The second eldest, Cassie, has become a huge star in Hollywood under the name Cassie Epris-Curtis. Pampered by everyone who surrounds her, Cassie has cut off all ties with her British heritage. Although, as Guy arrives, Cassie is revealed to be a stressed, spoiled actress who throws tantrums over tiny flaws, and after ruining a scene of the show where she has gained her fame, she is fired, and reluctantly takes up Guy's offer to return to her grandmother.

=== Madeleine ===

In the third episode, the life of Madeleine, the second youngest granddaughter is revealed. Now living in the house of a renowned poet, Dalcroix (Jim Broadbent). Naive, and now with a French accent, Madeleine is loyal to her adopted housefather, unaware that he is a peeping tom. Guy arrives to the town where Dalcroix resides, and finds that the town (made up of Nazis) hates Dalcroix, and all that he stands for. Their anger finally bubbles over, after a postcard featuring Madeleine in a suggestive pose finds Guy, and led by their local priest (Rik Mayall) the town revolts and burns Dalcroix at the stake. Now, without purpose, Madeleine agrees with Guy's proposals to return to her childhood home.

=== Joyce ===

Episode 4 sees the life of Joyce, the eldest, who is now a Catholic nun, after a miracle featuring the Madonna Mary, a tree and a conker. Joyce, who has been a novice for 19 years, is regularly punished by the sadistic Sister Prudence. Although she fancies herself as a jolly, upbeat joker, everyone who encounters Joyce finds her irritating and thick. However, Joyce proves to be a brilliant sleuth (unintentionally) and foils the Mother Superior's (Una Stubbs) plan to take over England, and reinstate the Catholic Monarchy, with the help of Guy, who fools Joyce into leaving the nunnery and return home, disguised as the angel Gabriel. Joyce announces her plans to vacate the convent to all the other nuns, much to their delight.

=== Roxanne ===

The penultimate episode focuses on the youngest sister, Roxanne, who at 20 years old, is now in HMP Long Mangley serving 50 years for contributory negligence. Obsessed with the documentary On the Mangle, which focuses on the inmates of Long Mangley, Guy hatches a plan to spring Roxanne by using a giant chocolate box, which, surprisingly, works, although all the prisoners are released for a "stroll". An emotional Guy and a bewildered Roxanne are finally able to go home.

=== Reunion ===

The final episode reunites all of the family together back in Fuddlewich—the four granddaughters return by various means of transport to their childhood home, and they all encounter one sister, although none of them recognises the other.
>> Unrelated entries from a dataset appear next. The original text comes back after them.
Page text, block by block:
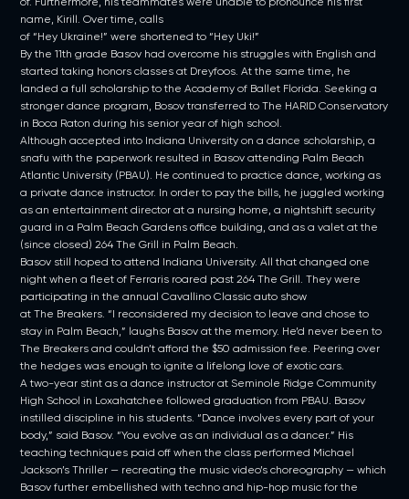
of. Furthermore, his teammates were unable to pronounce his first
name, Kirill. Over time, calls
of “Hey Ukraine!” were shortened to “Hey Uki!”
By the 11th grade Basov had overcome his struggles with English and
started taking honors classes at Dreyfoos. At the same time, he
landed a full scholarship to the Academy of Ballet Florida. Seeking a
stronger dance program, Bosov transferred to The HARID Conservatory
in Boca Raton during his senior year of high school.
Although accepted into Indiana University on a dance scholarship, a
snafu with the paperwork resulted in Basov attending Palm Beach
Atlantic University (PBAU). He continued to practice dance, working as
a private dance instructor. In order to pay the bills, he juggled working
as an entertainment director at a nursing home, a nightshift security
guard in a Palm Beach Gardens office building, and as a valet at the
(since closed) 264 The Grill in Palm Beach.
Basov still hoped to attend Indiana University. All that changed one
night when a fleet of Ferraris roared past 264 The Grill. They were
participating in the annual Cavallino Classic auto show
at The Breakers. “I reconsidered my decision to leave and chose to
stay in Palm Beach,” laughs Basov at the memory. He’d never been to
The Breakers and couldn’t afford the $50 admission fee. Peering over
the hedges was enough to ignite a lifelong love of exotic cars.
A two-year stint as a dance instructor at Seminole Ridge Community
High School in Loxahatchee followed graduation from PBAU. Basov
instilled discipline in his students. “Dance involves every part of your
body,” said Basov. “You evolve as an individual as a dancer.” His
teaching techniques paid off when the class performed Michael
Jackson’s Thriller — recreating the music video’s choreography — which
Basov further embellished with techno and hip-hop music for the
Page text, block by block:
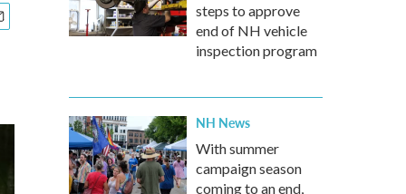
steps to approve
end of NH vehicle
inspection program
NH News
With summer
campaign season
coming to an end,
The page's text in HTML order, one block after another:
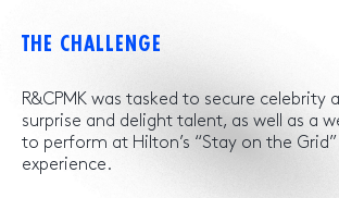
THE CHALLENGE
R&CPMK was tasked to secure celebrity
surprise and delight talent, as well as a
to perform at Hilton’s “Stay on the
experience.
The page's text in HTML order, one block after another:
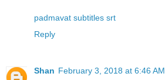
padmavat subtitles srt
Reply
Shan February 3, 2018 at 6:46 AM
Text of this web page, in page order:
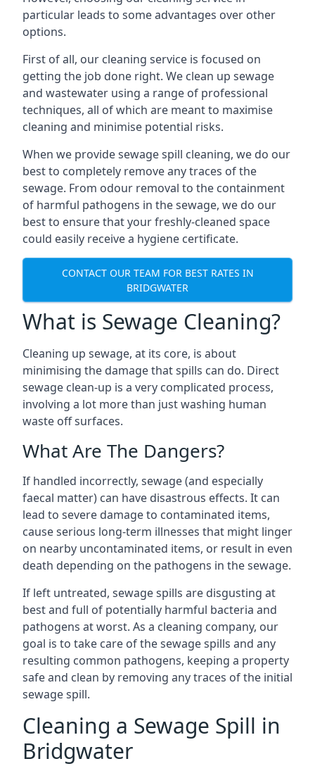
particular leads to some advantages over other
options.
First of all, our cleaning service is focused on
getting the job done right. We clean up sewage
and wastewater using a range of professional
techniques, all of which are meant to maximise
cleaning and minimise potential risks.
When we provide sewage spill cleaning, we do our
best to completely remove any traces of the
sewage. From odour removal to the containment
of harmful pathogens in the sewage, we do our
best to ensure that your freshly-cleaned space
could easily receive a hygiene certificate.
CONTACT OUR TEAM FOR BEST RATES IN
BRIDGWATER
What is Sewage Cleaning?
Cleaning up sewage, at its core, is about
minimising the damage that spills can do. Direct
sewage clean-up is a very complicated process,
involving a lot more than just washing human
waste off surfaces.
What Are The Dangers?
If handled incorrectly, sewage (and especially
faecal matter) can have disastrous effects. It can
lead to severe damage to contaminated items,
cause serious long-term illnesses that might linger
on nearby uncontaminated items, or result in even
death depending on the pathogens in the sewage.
If left untreated, sewage spills are disgusting at
best and full of potentially harmful bacteria and
pathogens at worst. As a cleaning company, our
goal is to take care of the sewage spills and any
resulting common pathogens, keeping a property
safe and clean by removing any traces of the initial
sewage spill.
Cleaning a Sewage Spill in
Bridgwater

Joyce returns by train, and has a brief meeting with Madeleine, and they both leave the train station, neither recognising the other. Cassie has caught a cab from America, which is breaking down by the time it nears Fuddlewich. Roxanne, who has walked from her prison, is stopped by Cassie who notes that it is a coincidence that they both have double syllable Christian names (despite Roxanne stating that her name is Fuddle, the same as Cassie).

The granddaughters return to the home of their grandparents, and are placed in the dining room, and starved until Edith is ready to see them. They are then brought into the billiard room, where they all conference, and Edith tells them why she has brought them back together. Edith reveals that she has not brought them back out of love (as Guy first thought), she hates them all deeply. She reveals that Harold (her husband, who died nine months before), was a pervert and "loved" his granddaughters deeply. Not wanting to lose her husband, Edith called social services and reported the incident, which allowed Edith to get rid of the girls. She also reveals the fate of their mother, who died destitute in a ditch of a broken-heart, after being hit by a car (presumably driven by Edith).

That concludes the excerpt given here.